While some kinds of filtering might make sense in a public school setting, or in the children's room of the public library, it is not, nor do I believe it ever will be, an appropriate tool for adult Internet workstations.

But more to the point, even the suggestion of its mandated use by the federal government (at least, if the library wishes to get any federal funding, including telecommunications discounts) is tantamount to an invasion of privacy. This bill sets up librarians as the arbiters of appropriate inquiry. Adults must now ask PERMISSION from government employees to look up things that are, in themselves, perfectly legal.
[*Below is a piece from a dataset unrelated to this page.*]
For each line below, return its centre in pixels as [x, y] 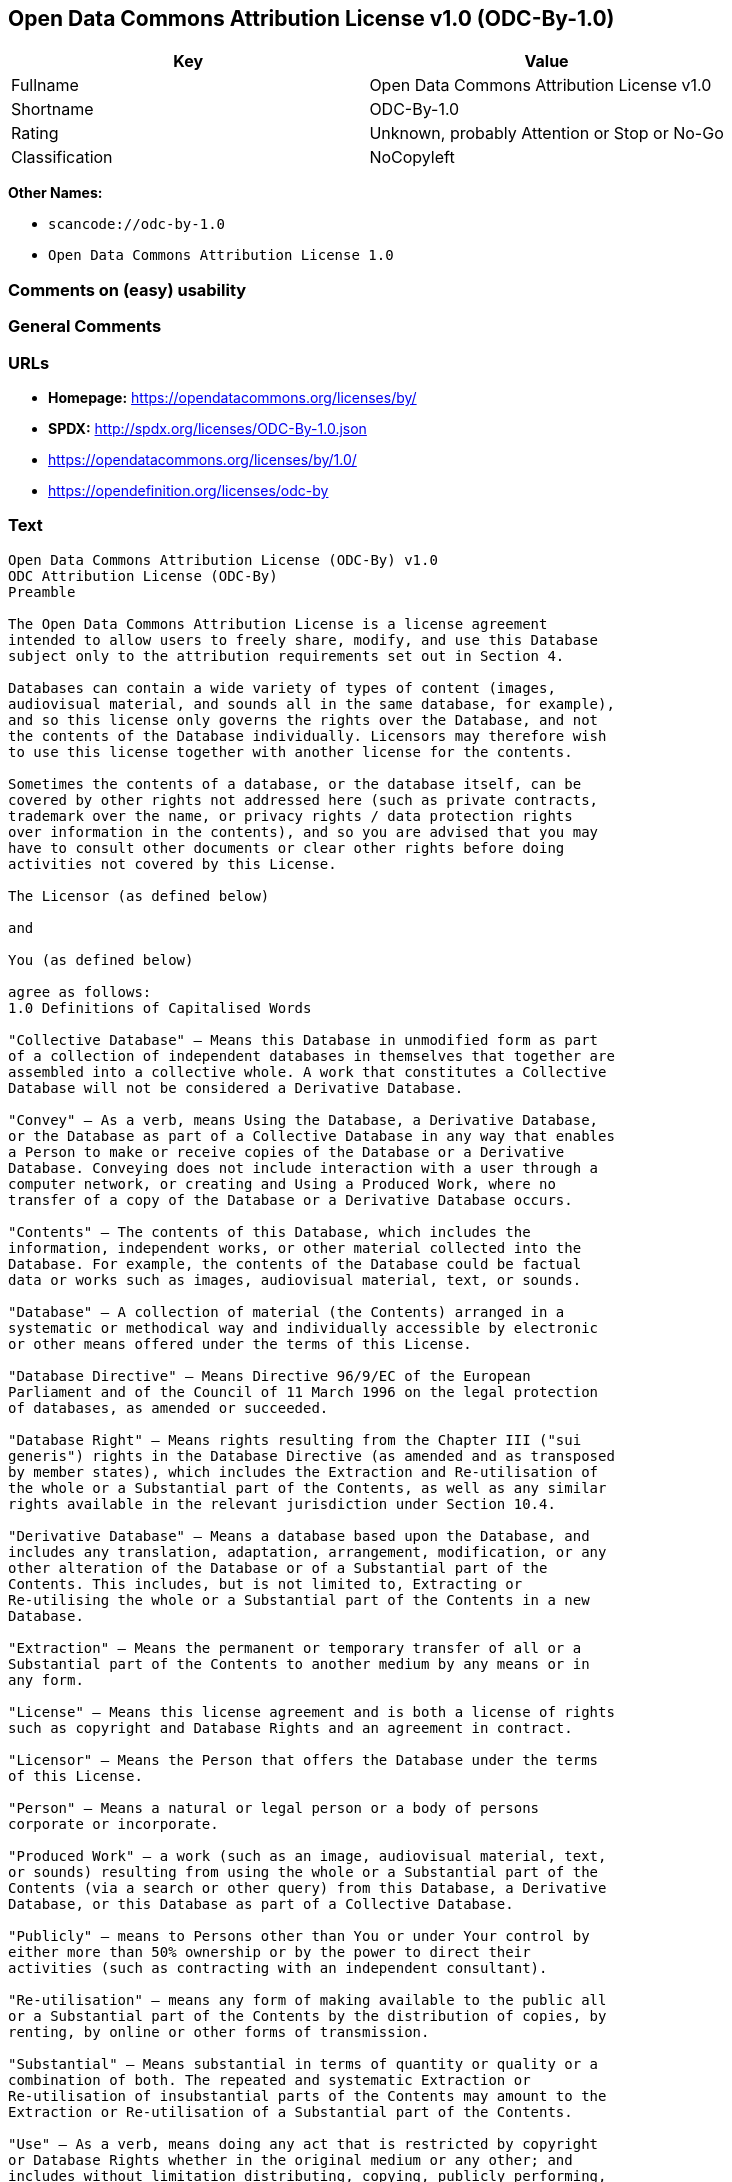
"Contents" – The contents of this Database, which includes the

This is monumentally dim legislation, betraying not only a profound lack of understanding of the limits of technology, but also, at base, directly attacking the mission of the public library. Class of 2000, consider this a post-graduate exercise. And welcome to the profession.

Wednesday, January 3, 2001

January 3, 2001 - Reflections on Gil Whitman

I have to admit that I’m a city boy, raised in a mid-size Midwest place of streets, tall trees, and lots of blue collar jobs.
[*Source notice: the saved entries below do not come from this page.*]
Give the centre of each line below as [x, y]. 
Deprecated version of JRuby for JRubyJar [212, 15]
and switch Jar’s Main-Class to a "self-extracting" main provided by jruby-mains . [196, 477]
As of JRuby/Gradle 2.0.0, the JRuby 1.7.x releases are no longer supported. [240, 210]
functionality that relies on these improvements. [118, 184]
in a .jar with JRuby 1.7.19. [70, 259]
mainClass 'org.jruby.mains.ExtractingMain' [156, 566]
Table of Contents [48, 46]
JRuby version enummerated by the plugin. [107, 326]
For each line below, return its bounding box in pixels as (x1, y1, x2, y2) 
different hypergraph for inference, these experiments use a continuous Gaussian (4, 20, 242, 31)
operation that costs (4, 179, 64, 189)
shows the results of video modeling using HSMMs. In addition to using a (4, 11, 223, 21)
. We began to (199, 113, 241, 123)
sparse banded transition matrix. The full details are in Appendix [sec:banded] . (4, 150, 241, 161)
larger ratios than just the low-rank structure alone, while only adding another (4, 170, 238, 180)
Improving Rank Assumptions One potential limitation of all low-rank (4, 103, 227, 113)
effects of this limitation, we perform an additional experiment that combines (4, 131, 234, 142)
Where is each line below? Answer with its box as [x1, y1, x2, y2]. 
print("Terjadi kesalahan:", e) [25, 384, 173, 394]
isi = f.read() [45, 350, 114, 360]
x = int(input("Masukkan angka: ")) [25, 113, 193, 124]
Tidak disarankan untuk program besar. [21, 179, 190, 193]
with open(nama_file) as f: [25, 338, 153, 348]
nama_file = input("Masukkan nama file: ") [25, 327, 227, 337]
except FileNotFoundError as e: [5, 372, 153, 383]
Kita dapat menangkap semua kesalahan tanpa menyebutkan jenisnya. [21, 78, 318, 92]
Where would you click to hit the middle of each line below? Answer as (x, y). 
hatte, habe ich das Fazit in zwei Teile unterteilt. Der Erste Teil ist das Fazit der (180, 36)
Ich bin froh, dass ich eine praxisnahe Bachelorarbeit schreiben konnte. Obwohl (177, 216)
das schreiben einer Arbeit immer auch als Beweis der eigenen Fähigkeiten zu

Most of the time, I don’t think about that background. But when I get together with a bunch of Douglas County ranchers, I definitely feel citified, the sort of guy you wouldn’t want with you when there was trouble on the ranch.

I'm a reasonably good librarian, but the last time I was asked to do the simple task of closing a barbed wire fence, I locked myself in the pasture. Embarrassing.
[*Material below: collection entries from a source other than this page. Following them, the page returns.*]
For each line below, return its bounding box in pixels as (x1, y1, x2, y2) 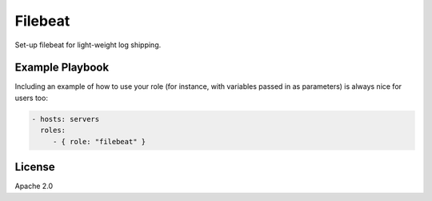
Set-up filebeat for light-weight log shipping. (14, 40, 162, 50)
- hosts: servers (31, 115, 100, 123)
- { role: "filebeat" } (52, 137, 146, 146)
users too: (14, 93, 48, 103)
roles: (40, 126, 66, 135)
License (14, 160, 55, 174)
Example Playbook (14, 61, 110, 74)
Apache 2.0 (14, 181, 54, 191)
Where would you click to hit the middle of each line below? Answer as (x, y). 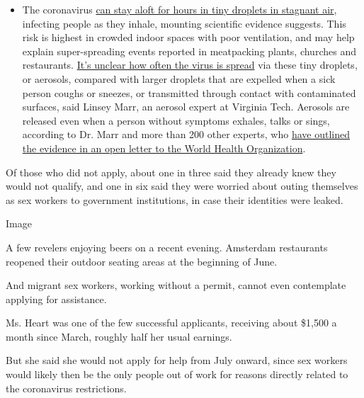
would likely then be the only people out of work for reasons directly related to (177, 374)
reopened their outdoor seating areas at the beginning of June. (142, 261)
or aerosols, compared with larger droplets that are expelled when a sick (179, 78)
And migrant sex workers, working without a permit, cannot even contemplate (176, 285)
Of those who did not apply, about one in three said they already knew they (171, 172)
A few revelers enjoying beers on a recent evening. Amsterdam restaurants (167, 247)
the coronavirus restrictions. (66, 388)
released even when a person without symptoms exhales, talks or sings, (176, 120)
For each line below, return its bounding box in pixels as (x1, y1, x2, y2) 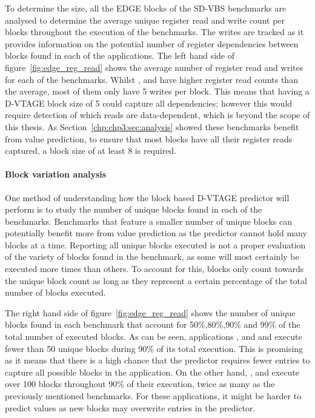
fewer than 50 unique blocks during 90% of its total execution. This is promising (5, 342, 303, 354)
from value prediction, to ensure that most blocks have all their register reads (5, 132, 293, 145)
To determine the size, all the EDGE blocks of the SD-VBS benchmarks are (5, 2, 287, 14)
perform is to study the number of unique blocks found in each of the (5, 203, 262, 216)
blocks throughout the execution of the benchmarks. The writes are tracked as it (5, 25, 304, 38)
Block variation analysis (5, 168, 107, 181)
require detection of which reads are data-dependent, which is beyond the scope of (5, 108, 310, 121)
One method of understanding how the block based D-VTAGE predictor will (5, 191, 290, 204)

I felt that lack of background again when I attended the funeral of Gil Whitman, a man I knew and deeply respected. Many of the longtime Douglas County ranchers were there, and I cannot imagine a harder working, plainer spoken, more civic-spirited group of people anywhere.

But I came away with an insight about the non-ranching side of his life. A former County Commissioner (1972-80) -- and a Democrat at that -- Gil was the sort of man who gave politics a good name.

Some years ago, I served as an election judge with his vivacious and fascinating wife, Cecile. She regaled us for hours with stories about Douglas County's near history. I remember her saying that for awhile, I believe when Gil was Commissioner, people actually used the Whitman's barn as a voting place.

In the fractious turmoil surrounding our recent Presidential election, I find it even more amazing that nobody ever thought there was anything the least bit fishy about holding elections on the private property of a sitting Commissioner. Why not? Because it was Gil Whitman, who integrity was so obvious, so immediately apparent just by meeting the man, whose fairness was so well-known, that the question never came up.

I got to visit Gil's ranch before he moved into town. He had rescued a good many abandoned county records from the courthouse after the fire, priceless archives that have now, thanks to his action and foresight, been restored to the public record. (He also had some of the most amazing machines in his barn!) I liked him.

We need more people like Gil Whitman. We need people who are willing to give thoughtfully of their time and experience to the public institutions that help define our community. As Gil Whitman served the school board, the county, and the Douglas County Fair board, we need a new generation of residents to step forward and invest themselves in the civic infrastructure of the county. They may follow his footsteps with the school district or county. They may serve on the Library Board of Trustees. They may give their time to some of the host of advisory committees serving the county or various towns.

But on thing is certain: they'll have a tough act to follow.